++++ Stored data ++++
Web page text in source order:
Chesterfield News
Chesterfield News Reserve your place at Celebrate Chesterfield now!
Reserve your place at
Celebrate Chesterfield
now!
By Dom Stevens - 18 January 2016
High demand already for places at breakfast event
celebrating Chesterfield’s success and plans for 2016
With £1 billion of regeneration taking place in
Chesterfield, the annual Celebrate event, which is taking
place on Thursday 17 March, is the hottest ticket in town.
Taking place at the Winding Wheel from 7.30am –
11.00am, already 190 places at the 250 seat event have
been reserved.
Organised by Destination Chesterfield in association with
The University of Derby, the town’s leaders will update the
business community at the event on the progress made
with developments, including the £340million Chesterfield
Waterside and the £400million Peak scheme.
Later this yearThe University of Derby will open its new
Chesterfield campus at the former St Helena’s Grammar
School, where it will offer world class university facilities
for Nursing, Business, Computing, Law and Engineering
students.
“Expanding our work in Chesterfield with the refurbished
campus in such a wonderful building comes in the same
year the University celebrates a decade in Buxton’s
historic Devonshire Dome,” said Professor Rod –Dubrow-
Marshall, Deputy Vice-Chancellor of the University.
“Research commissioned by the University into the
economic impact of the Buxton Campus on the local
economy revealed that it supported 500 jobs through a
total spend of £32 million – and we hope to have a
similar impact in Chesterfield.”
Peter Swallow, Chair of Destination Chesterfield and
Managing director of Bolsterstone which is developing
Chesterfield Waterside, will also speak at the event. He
++++
*What to produce*
Go through the data above and copy each line that holds the word "which".

*Task answer*
Chesterfield, the annual Celebrate event, which is taking
Managing director of Bolsterstone which is developing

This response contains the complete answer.